The paradox, and tragedy, of these stumbling blocks to progress, the author says, is that Mexico has, in many ways, become a middle-class society and a representative democracy, “albeit an imperfect one.” In recent years, extreme poverty has declined, and income inequality has diminished. Home ownership, college enrollment and Internet use are on the rise. The murder rate, although swollen by narcotics gang warfare, is considerably lower than in countries such as El Salvador, Russia and South Africa.
What hasn’t improved, or even evolved much, is respect for rule of law and taking responsibility for the difficult obligations that a middle-class democracy demands of its citizens, in return for greater freedom and better living standards.
Although “Mañana Forever?” offers a precise critique of that dilemma, it supplies little in the way of workable prescriptions.
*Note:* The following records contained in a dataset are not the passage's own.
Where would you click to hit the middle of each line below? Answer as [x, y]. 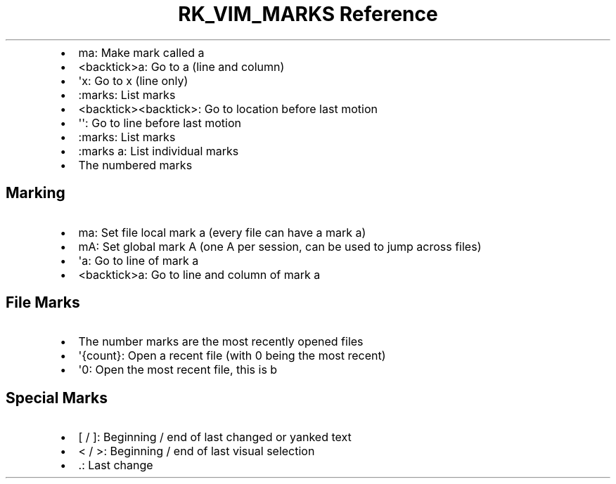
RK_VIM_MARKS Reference [308, 14]
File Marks [43, 303]
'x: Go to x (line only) [133, 80]
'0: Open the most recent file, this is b [178, 370]
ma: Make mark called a [141, 52]
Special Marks [57, 398]
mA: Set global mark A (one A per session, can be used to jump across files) [280, 246]
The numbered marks [135, 165]
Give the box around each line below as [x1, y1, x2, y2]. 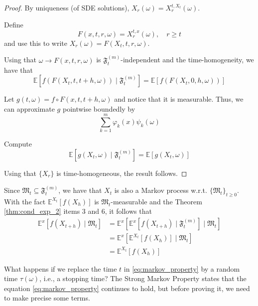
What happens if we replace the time [4, 263, 117, 274]
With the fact [4, 196, 46, 206]
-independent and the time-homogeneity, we [121, 54, 254, 65]
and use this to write [4, 37, 67, 48]
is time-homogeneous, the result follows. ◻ [56, 168, 187, 178]
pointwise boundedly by [62, 103, 135, 114]
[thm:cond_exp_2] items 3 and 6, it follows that [4, 206, 152, 216]
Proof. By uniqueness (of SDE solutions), [4, 2, 129, 12]
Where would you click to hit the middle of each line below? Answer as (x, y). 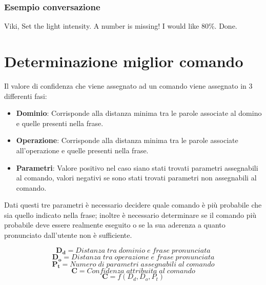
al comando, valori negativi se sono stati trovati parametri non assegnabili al (136, 178)
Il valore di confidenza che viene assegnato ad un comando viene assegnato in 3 (128, 85)
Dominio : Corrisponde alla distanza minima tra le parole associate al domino (139, 113)
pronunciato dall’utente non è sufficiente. (68, 235)
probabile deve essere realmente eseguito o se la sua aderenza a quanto (115, 225)
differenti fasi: (26, 96)
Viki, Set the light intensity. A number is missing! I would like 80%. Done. (121, 26)
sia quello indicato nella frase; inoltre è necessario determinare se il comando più (130, 215)
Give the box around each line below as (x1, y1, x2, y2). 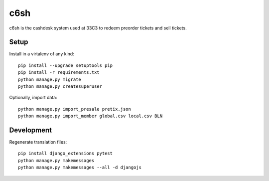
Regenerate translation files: (9, 139, 67, 145)
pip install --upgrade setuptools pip (18, 62, 113, 68)
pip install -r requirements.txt (18, 70, 100, 75)
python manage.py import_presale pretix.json (18, 106, 132, 112)
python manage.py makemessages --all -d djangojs (18, 165, 142, 171)
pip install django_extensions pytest (18, 151, 113, 157)
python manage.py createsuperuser (18, 84, 102, 89)
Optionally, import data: (9, 95, 57, 101)
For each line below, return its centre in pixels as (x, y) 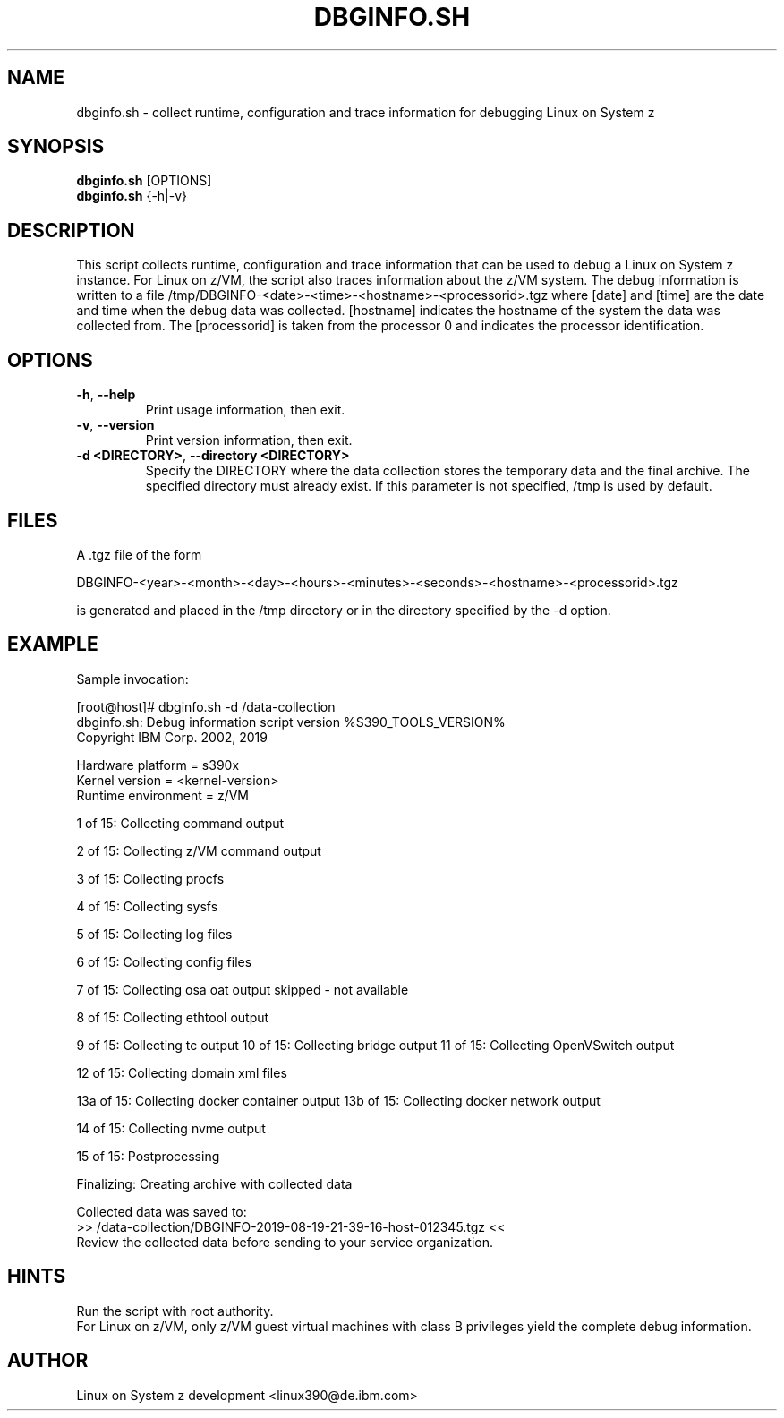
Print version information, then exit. (249, 440)
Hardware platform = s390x (158, 765)
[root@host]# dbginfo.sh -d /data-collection (206, 706)
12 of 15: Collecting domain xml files (182, 1072)
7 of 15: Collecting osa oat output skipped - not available (243, 989)
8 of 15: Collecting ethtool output (173, 1017)
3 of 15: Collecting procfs (150, 878)
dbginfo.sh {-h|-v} (132, 196)

It doesn’t suggest any real alternative to an all-out embrace of the fully globalized, free-trade economic model. Nor does it propose any methods for streamlining Mexico’s bloated constitution, which is addled with scores of amendments that are merely sops for special-interest groups.
Even so, this important book, by an exceptionally shrewd, sophisticated and deeply knowledgeable analyst, deserves a place on the short shelf of classics about modern Mexico that includes Alan Riding’s “Distant Neighbors” and Paz’s “The Labyrinth of Solitude.”
And it holds out a glimmer of hope that it’s not yet too late for genuine reform. As Castañeda puts it, “The nation’s traits have changed over time, as its citizens adapted to constantly evolving external and internal circumstances; they are not set in stone.”
From 2004 to ‘08, Johnson covered Mexico, Central America and South America from The Times’ Mexico City bureau.